Алекс был рядом все время. Почти двадцать четыре часа в сутки. Я говорю почти, потому что не могу отвечать за его действия в то время, когда мне все-таки удавалось поспать. 
Страннее всего переживать уже пережитое когда-то. Страннее всего переживать это в искажении лет.
Я говорила только "меня предали". Я говорила: "если ты был секретарем, тебе и так известно все про меня".
Я смотрела ему в глаза и спрашивала: "знаешь, что он сказал мне? реши задачку, которую ты получишь и откроется дорога"
И Алекс впервые смотрит на меня сосредоточенно.

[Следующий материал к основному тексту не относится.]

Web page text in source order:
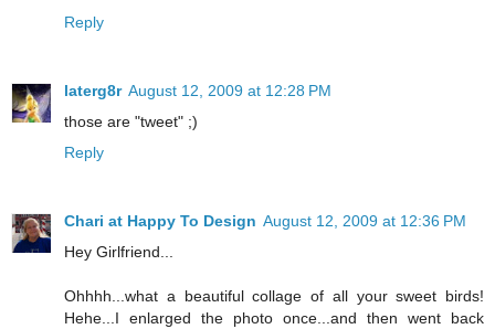
Reply
laterg8r August 12, 2009 at 12:28 PM
those are "tweet" ;)
Reply
Chari at Happy To Design August 12, 2009 at 12:36 PM
Hey Girlfriend...
Ohhhh...what a beautiful collage of all your sweet birds!
Hehe...I enlarged the photo once...and then went back
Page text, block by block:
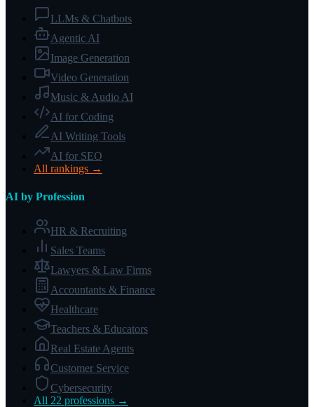
LLMs & Chatbots
Agentic AI
Image Generation
Video Generation
Music & Audio AI
AI for Coding
AI Writing Tools
AI for SEO
All rankings →
AI by Profession
HR & Recruiting
Sales Teams
Lawyers & Law Firms
Accountants & Finance
Healthcare
Teachers & Educators
Real Estate Agents
Customer Service
Cybersecurity
All 22 professions →
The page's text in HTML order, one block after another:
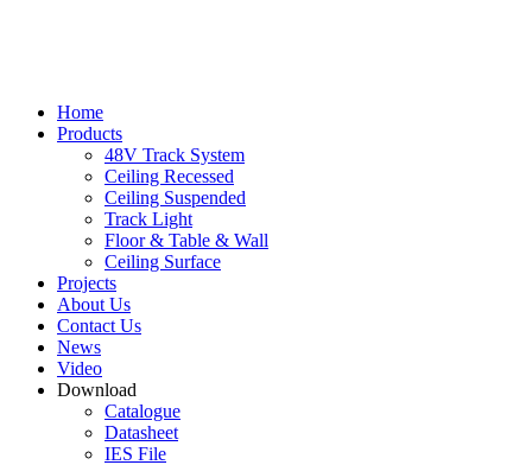
Home
Products
48V Track System
Ceiling Recessed
Ceiling Suspended
Track Light
Floor & Table & Wall
Ceiling Surface
Projects
About Us
Contact Us
News
Video
Download
Catalogue
Datasheet
IES File
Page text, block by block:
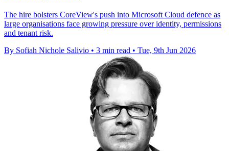
The hire bolsters CoreView's push into Microsoft Cloud defence as
large organisations face growing pressure over identity, permissions
and tenant risk.
By Sofiah Nichole Salivio • 3 min read • Tue, 9th Jun 2026
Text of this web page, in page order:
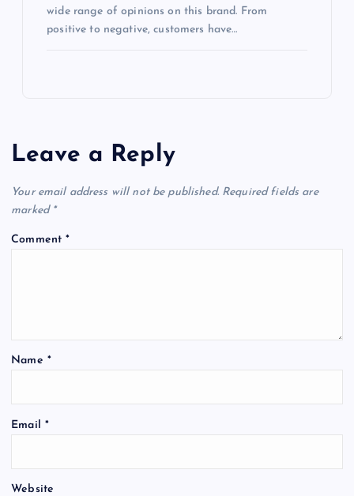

Алекс впервые смотрит заинтересованно. Алекс впервые смотрит не безучастно.
- Кто, - спрашивает он.
- ОБрайен.
Я называю только имя. Ни званий, ни должностей. Я почему-то уверена, что Алекс знает о ком я. Я почему-то уверена, что это имя значит куда больше, чем все звания и должности.
- Как много времени прошло, Вероника, как чертовски много времени, - говорит вдруг Алекс после паузы и очередные несколько дней проваливаются в тишину.

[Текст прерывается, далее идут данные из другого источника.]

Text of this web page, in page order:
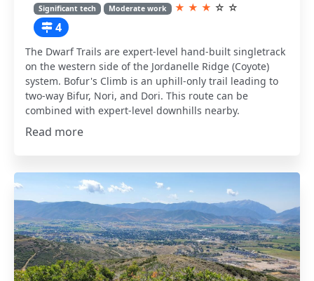
Significant tech Moderate work ★ ★ ★ ☆ ☆
4
The Dwarf Trails are expert-level hand-built singletrack
on the western side of the Jordanelle Ridge (Coyote)
system. Bofur's Climb is an uphill-only trail leading to
two-way Bifur, Nori, and Dori. This route can be
combined with expert-level downhills nearby.
Read more
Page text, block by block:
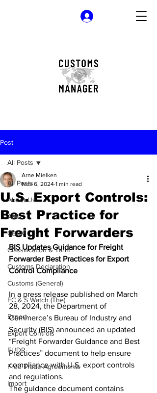
Post
All Posts
About Us
AML
CBAM
Classification & Tariff
Customs Declaration
Customs (General)
EC & S Watch (The)
Export
Export Controls
EUDR
Free Trade Agreements
Import
All Posts
U.S. Export Controls:
Best Practice for
Freight Forwarders
Arne Mielken
Nov 6, 2024 1 min read
BIS Updates Guidance for Freight
Forwarder Best Practices for Export
Control Compliance
In a press release published on March
28, 2024, the Department of
Commerce’s Bureau of Industry and
Security (BIS) announced an updated
“Freight Forwarder Guidance and Best
Practices” document to help ensure
compliance with U.S. export controls
and regulations.
The guidance document contains
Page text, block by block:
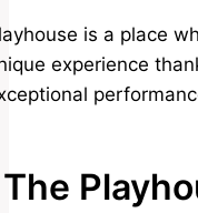
is a place
experience
The
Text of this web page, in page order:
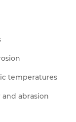
temperatures
abrasion
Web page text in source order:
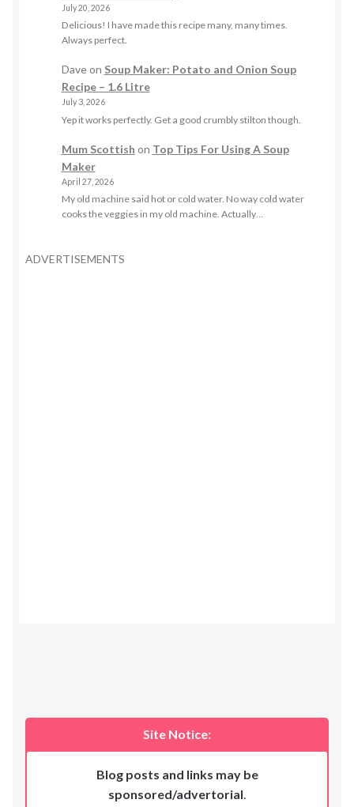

Нестерпимый запах цветущих деревьев. Все еще острый страх быть найденной. Воспоминания о той жизни, сокрытой от Гарнизона. Они уже не ранили, а скорее назойливо царапали по касательной.

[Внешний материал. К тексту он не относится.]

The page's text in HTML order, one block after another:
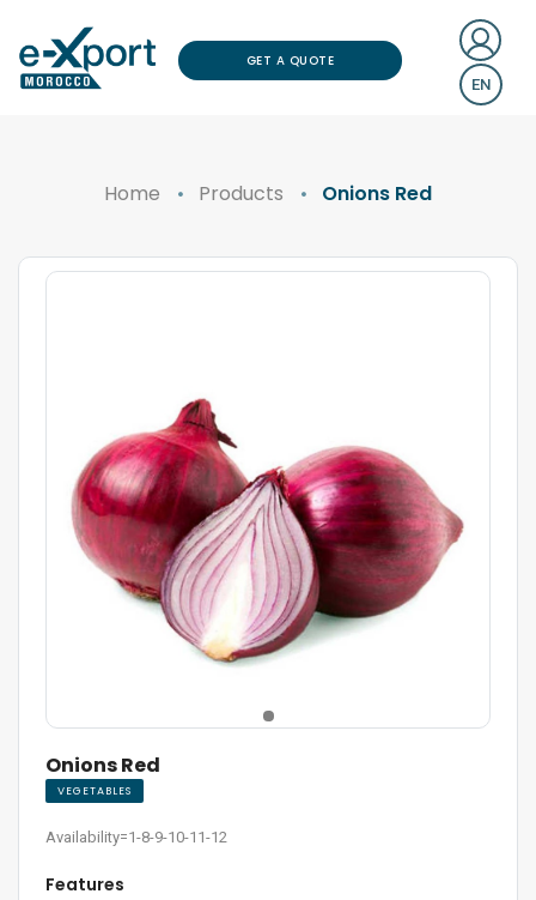
GET A QUOTE
EN
Home Products Onions Red
Onions Red
VEGETABLES
Availability=1-8-9-10-11-12
Features
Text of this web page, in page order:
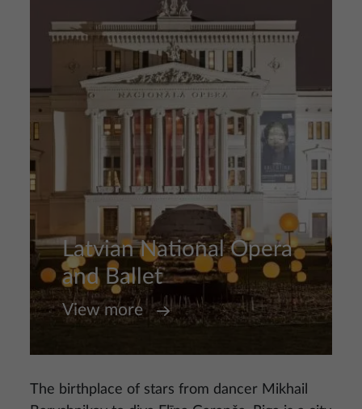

Все проходило и начиналось заново. Я вполне бы поверила, что я умерла и время остановилось, а меня забросило туда, где я обречена чувствовать себя чужой. Тогда бы объяснилось даже наличие Алекса рядом со мной.
Но подобную идею было некому подать. И, скорее всего, так и должно было быть.
Потому что потом Алекс откупорил бутылку красного вина, поставил ее передо мной на стол и задал самый простой вопрос, каким следовало заняться уже давно.

2.
- Гавр. Ненастная погода. Непонятно откуда сочащийся запах яблок. Брошенный кем-то патефон, хрипящий одну и ту же мелодию. Я не знаю, чего я ждала на том берегу. А потом показались корабли. А потом был Париж. Но прежде он выстрелил. Музыка больше не звучала. Кажется, это был вальс.
- Кто он, - спрашивает Алекс спокойно, но настойчиво. Будто он ведет допрос. Но я не в роли преступника. А что-то среднее между свидетелем и пострадавшей. Поэтому Алекс снисходителен.
Я не отвечаю. Только смотрю на него. Поднимаю глаза и изучаю его сдвинутые брови и узкие губы. 
Имя прекрасно известно нам обоим. И я молчу, будто уже заранее боюсь выводов Алекса.
- А прежде?
Я смотрю на Алекса еще некоторое время, а потом отвожу взгляд. Если бы я писала чистосердечное признание, я бы начала сейчас крутить ручку между пальцев. Нервно и зло. Если бы мы ужинали за накрытым столом, я бы схватилась за салфетку и скручивала бы ее в тонкую нитку.
Но под рукой не было ничего, и я только вцепилась пальцами в колени.
В конце концов, Алекс был секретарем. В конце концов, он был приближенным Капитана. В конце концов, он знал обо мне больше, чем я сама, возможно. В конце концов, какое все это значение имеет сейчас, когда мы с ним вдвоем в городе Истериков. 
- Я не могу понять одного. Зачем он послал меня сюда. Ведь это верная смерть. В глазах Истериков я военная преступница. Черт возьми, Алекс, ты же знаешь все это лучше меня!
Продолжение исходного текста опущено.